15 Eylül 1916 tarihinde ilk tank, savaşa dâhil olduğunda, pek çok savaş teorisi kitabının geçerliliğini yitireceğini kimse tahmin edemezdi. İsmi bilinmeyen bir Alman askeri, "canavar geliyor!" diye bağırarak kara savaşının yeni kralının cepheye ulaştığını duyuruyordu.
Fransızlar ve Almanlar da kendi tanklarını geliştirdiler; ancak İngiliz eşkenar dörtgen prizma şeklindeki tasarım, bunların ilkiydi. Toplamda dokuz adet araç türü vardı. Bunların bazıları savaşlarda kullanıldı, diğer araçlar ise prototip olarak kaldı. Bu yazıdaki fotoğraflar, eşkenar dörtgen tankların tarihini kısaca ele alacak:
Mark I: Somme Gizemi
15 Eylül 1916: Tankların ilk kez gerçek savaş deneyimini yaşadığı tarih. Somme cephesi, sisli bir sabaha uyandı ve Alman askerleri, puslu havanın içinden çıkan çelik canavarları görünce dehşete kapıldı. Mark I tanklarının daha sonra yer aldığı savaşları çoğu kişi hatırlamaz. Yine de, 1916 sonbaharında ilk savaşlarına kıyasla daha da iyi bir performans sergilediler.
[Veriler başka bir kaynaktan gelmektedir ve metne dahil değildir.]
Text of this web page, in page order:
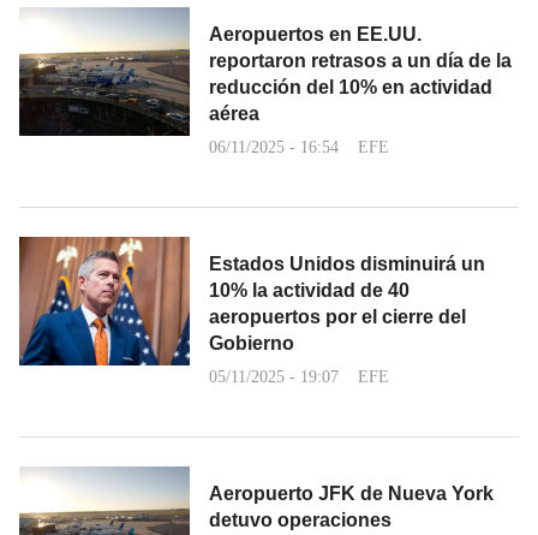
Aeropuertos en EE.UU.
reportaron retrasos a un día de la
reducción del 10% en actividad
aérea
06/11/2025 - 16:54 EFE
Estados Unidos disminuirá un
10% la actividad de 40
aeropuertos por el cierre del
Gobierno
05/11/2025 - 19:07 EFE
Aeropuerto JFK de Nueva York
detuvo operaciones

25 ve 26 Eylül tarihlerinde, 13 adet Mark I tankı, Gueudecourt ve Fesmy-le-Sart bölgelerinde savaştı. Bunlardan dokuzu, mermi kraterlerine takıldı. İki araç ise piyadelere destek vererek hedefine ulaştı ve orada bozuldu. Sonuçta makineli tüfeklerle donatılmış Mark I Dişi tanklarından sadece biri hareket etmeye devam edebildi. Bu tank, Alman mevzisini bir saatten kısa bir sürede ele geçirdi ve 370 Alman askeri teslim oldu. Diğer bir savaşta, üç adet Mark I tankı, en önde hücum yapmayı denedi. Bunlardan biri, Alman topçuları tarafından imha edildi, diğer iki araç ise hareket edemez hale geldi. Ancak tanklar, Almanları o kadar büyük bir dehşete düşürdü ki; Almanlar silahlarını indirdiler.
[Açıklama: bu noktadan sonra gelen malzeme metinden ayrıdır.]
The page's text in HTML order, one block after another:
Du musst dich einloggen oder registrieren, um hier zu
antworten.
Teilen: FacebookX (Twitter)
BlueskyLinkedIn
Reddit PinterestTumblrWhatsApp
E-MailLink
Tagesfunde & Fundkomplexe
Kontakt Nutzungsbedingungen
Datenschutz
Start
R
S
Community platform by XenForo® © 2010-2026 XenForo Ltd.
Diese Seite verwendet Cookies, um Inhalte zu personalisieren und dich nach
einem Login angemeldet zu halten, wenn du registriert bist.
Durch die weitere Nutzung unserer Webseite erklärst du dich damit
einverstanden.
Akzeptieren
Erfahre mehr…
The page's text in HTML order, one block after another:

Bu araçların savaş deneyimi görmesinden sadece birkaç hafta sonra Alman kuvvetleri üzerinde çarpıcı bir etki yarattığını söylemek yanlış olmaz. Ancak bu yepyeni araçların üretim anlamında bazı belirgin kısıtlamaları vardı ve bu da bunları üreten İngilizlerin gözündeki saygınlıklarına gölge düşürüyordu.
Mark II ve Mark III: Sınırlı Sayıdaki Evrim
İngiltere, toplamda yüz adet Mark II ve Mark III tankı üretti; bu da üretilen Mark I tanklarının sayısından 75 araç daha azdı. O nedenle tarih literatüründe bunlara genellikle geçiş sürecinin sınırlı sayıdaki araçları gözüyle bakılır. Buna rağmen, Mark II ve Mark III tanklarına bazı eşsiz özellikler eklendi.
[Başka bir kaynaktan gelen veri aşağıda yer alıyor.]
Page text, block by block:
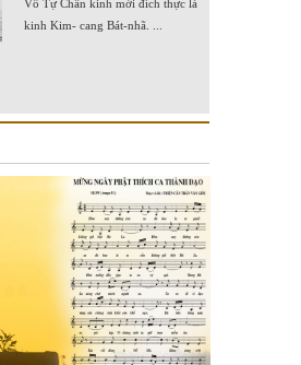
Vô Tự Chân kinh mới đích thực là
kinh Kim- cang Bát-nhã. ...
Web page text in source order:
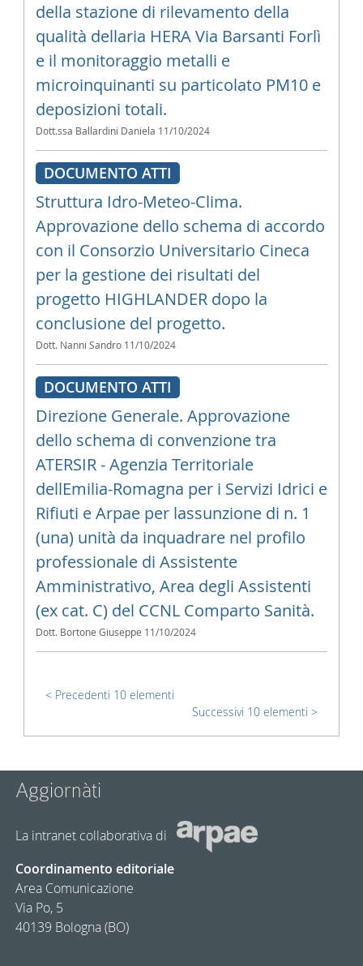
della stazione di rilevamento della
qualità dellaria HERA Via Barsanti Forlì
e il monitoraggio metalli e
microinquinanti su particolato PM10 e
deposizioni totali.
Dott.ssa Ballardini Daniela 11/10/2024
DOCUMENTO ATTI
Struttura Idro-Meteo-Clima.
Approvazione dello schema di accordo
con il Consorzio Universitario Cineca
per la gestione dei risultati del
progetto HIGHLANDER dopo la
conclusione del progetto.
Dott. Nanni Sandro 11/10/2024
DOCUMENTO ATTI
Direzione Generale. Approvazione
dello schema di convenzione tra
ATERSIR - Agenzia Territoriale
dellEmilia-Romagna per i Servizi Idrici e
Rifiuti e Arpae per lassunzione di n. 1
(una) unità da inquadrare nel profilo
professionale di Assistente
Amministrativo, Area degli Assistenti
(ex cat. C) del CCNL Comparto Sanità.
Dott. Bortone Giuseppe 11/10/2024
Precedenti 10 elementi
Successivi 10 elementi
Aggiornàti
La intranet collaborativa di
Coordinamento editoriale
Area Comunicazione
Via Po, 5
40139 Bologna (BO)

Örneğin, Mark II tankında hendekleri aşmak için düşünülen ünlü sürüş kuyruğu yoktu. Efsaneye göre, tanklardan biri savaş sırasında sürüş kuyruğunu yitirdi; ancak tank hareket etmeye devam etti ve bu da tekerli eklentinin işe yaramadığını ortaya çıkardı.. Bu sayede mühendisler aracın arazide ilerleme kapasitesini düşürmeden tankın boyunu iki metre kısaltmayı başardı! Bunun yerine aracı bir tamir çantası ile donattılar (yedek parçalar ve araç gereç için). Egzoz boruları da tankın arka kısmına taşındı.
Mark III tankında ise, mühendisler aracın ön zırhını artırmak için zırhlı plakalar kullandılar. Her ne kadar mühendisler bu ilave plakaları takmak için pek çok delik açsalar da, sonradan bu fikirden vazgeçtiler; kendiliğinden çıkmak için özel bir eklenti geliştirdiler: Çatıya takılan ahşap, kalın bir ket, aynı zamanda hareketsiz kalmış bir araçtan çıkarken destek kirişi vazifesi de görüyordu. Bu eklenti nispeten daha faydalı bulundu ve tüm benzer araçlara dâhil edildi.
Mark IV: İlk Binlik Araç
Mark IV, eşkenar dörtgen tankın seri üretim gerçekleştirilen bir yapılandırmasıydı, toplamda bu türden binin üzerinde araç üretildi.
Mark IV tankını üretme talimatı, 1916 senesinin Eylül ayında, ilk eşkenar dörtgen tankların Somme'deki savaş tecrübesinin hemen ardından verildi. Yeni Mark IV tankında, Mark I'e kıyasla belirgin manada yeni özellikler vardı.
Öncelikle, yeni tankın zırhı iyileştirilmişti; böylece tüfek ve makineli tüfek ateşi artık ona hasar veremiyordu. Aracın şekli koniye benzediği için yandaki taretler dönerken yere değmiyordu. Özel bir ray ile donatılmıştı, böylece tankı demiryolu ile taşımadan önce sökmek gerekmiyordu; rayı gövdenin içine gizlemek yeterli oluyordu. Maalesef, bu yeni yapı oldukça dayanıksızdı: Bazen tanklar, savaş sırasında bozuluyordu ve yan taraftaki taretler gövdenin içine dönerek çok fazla gürültü yapıyordu. Ateş alma ihtimalini azaltmak için yakıt tankları aracın arka tarafında konumlandırılmıştı.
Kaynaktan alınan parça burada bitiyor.